Fabien Letouzey · Post by **Fabien Letouzey** » Sun Jan 24, 2016 09:36

Hi all,

I am back after a resting period.

BertTuyt wrote:To get some randomness I used a random shuffle of the root moves, and in the end nodes of the search I also added a small random score (between -2 and 2).

It seems that you wanted to add a safety net but you actually reduced randomness. A random evaluation feature approximates (a tree-weighted form of) mobility when combined with (> 1 ply) search; this is due to the number of children affecting the max operator. The deeper the search, the less random the root move. 4 plies and low granularity should be OK but do you really need this?

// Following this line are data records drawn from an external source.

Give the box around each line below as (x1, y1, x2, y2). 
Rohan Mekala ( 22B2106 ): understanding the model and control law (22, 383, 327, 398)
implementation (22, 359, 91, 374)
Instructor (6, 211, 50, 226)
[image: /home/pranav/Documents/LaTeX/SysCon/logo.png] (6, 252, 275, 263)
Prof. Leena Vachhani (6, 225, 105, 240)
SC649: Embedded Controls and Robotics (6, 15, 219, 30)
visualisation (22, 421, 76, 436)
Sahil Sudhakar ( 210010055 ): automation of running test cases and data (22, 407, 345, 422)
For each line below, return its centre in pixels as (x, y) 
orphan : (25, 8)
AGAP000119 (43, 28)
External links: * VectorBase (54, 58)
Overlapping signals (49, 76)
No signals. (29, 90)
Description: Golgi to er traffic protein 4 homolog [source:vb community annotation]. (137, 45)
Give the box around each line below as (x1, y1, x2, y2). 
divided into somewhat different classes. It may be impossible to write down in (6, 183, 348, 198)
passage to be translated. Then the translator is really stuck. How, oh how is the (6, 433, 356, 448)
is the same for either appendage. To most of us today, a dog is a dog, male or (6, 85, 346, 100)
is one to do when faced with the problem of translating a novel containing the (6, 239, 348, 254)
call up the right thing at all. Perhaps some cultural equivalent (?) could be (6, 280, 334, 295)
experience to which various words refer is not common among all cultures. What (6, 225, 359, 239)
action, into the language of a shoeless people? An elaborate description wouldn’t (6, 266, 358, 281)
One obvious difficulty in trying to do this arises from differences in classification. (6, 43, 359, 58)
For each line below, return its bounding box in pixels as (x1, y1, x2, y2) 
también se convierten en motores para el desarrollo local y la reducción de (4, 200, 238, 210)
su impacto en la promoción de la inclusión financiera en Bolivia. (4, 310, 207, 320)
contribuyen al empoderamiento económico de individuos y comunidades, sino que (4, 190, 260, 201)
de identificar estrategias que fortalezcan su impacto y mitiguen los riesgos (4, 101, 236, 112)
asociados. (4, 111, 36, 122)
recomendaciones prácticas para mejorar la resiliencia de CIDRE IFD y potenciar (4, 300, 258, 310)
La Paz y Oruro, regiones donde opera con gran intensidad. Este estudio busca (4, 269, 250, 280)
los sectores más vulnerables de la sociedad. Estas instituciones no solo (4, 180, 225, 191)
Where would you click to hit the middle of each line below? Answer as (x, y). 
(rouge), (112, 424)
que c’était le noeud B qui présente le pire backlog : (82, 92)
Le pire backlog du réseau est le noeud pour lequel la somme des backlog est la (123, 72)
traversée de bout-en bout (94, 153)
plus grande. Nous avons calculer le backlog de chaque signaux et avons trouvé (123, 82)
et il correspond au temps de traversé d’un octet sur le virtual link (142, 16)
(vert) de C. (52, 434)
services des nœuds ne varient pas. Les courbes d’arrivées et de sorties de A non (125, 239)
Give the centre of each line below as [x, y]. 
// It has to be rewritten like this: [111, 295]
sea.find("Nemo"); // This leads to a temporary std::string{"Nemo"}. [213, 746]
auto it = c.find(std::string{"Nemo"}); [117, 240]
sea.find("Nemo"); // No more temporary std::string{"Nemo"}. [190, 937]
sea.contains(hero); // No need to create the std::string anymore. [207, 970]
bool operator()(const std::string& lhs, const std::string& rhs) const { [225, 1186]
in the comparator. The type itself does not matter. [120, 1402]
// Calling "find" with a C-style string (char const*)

From the position set , I only used the positions with equal material, no kings, and no capture or capture thread.

Maybe you considered that material is weighted separately, but it's still the most basic feature. I suggest you start by learning only material instead. For one thing, it's obvious to see when the code works.

After 10.000 iterations the cost function reduced from 0.6931 to 0.6891.

The value should already drop steadily during the first iterations, so there's no need to wait for hours. I would say reaching/passing 0.6 eventually would be a success (with good features), so you are going to notice the difference when it works. Assuming the code and data are correct, your result suggests that the learning rate is too low. Unpredictable data would lead to the same sympoms though ...

Fabien.

Fabien Letouzey · Post by **Fabien Letouzey** » Sun Jan 24, 2016 09:46

Hi Ed,

Fairly impressive that you managed to improve a finely-tuned program so quickly. Adapting to machine learning / statistics is no small feat.

Ed Gilbert wrote:I put a link to kingsrow beta test version 1.57a at the kingsrow download web page. This version uses an eval function that was created automatically using logistic regression. Against the classic kingsrow it scores 0.608 in engine matches. Against dragon it scores essentially equal.

I'm not sure I follow. Are you suggesting that these two matches give inconsistent Elo results? I assume that 0.608 is on a [0, 1] scale and that classic Kingsrow and Dragon were about 30 Elo apart (rather than 75).

Fabien.

Fabien Letouzey · Post by **Fabien Letouzey** » Sun Jan 24, 2016 10:13

Walter wrote:As most of you know I am really interested in a program that would support the Killer-rule. If I have understood past conversations correctly, then this would require 1) modification of move generator, 2) new evaluation function and 3) new endgame databases.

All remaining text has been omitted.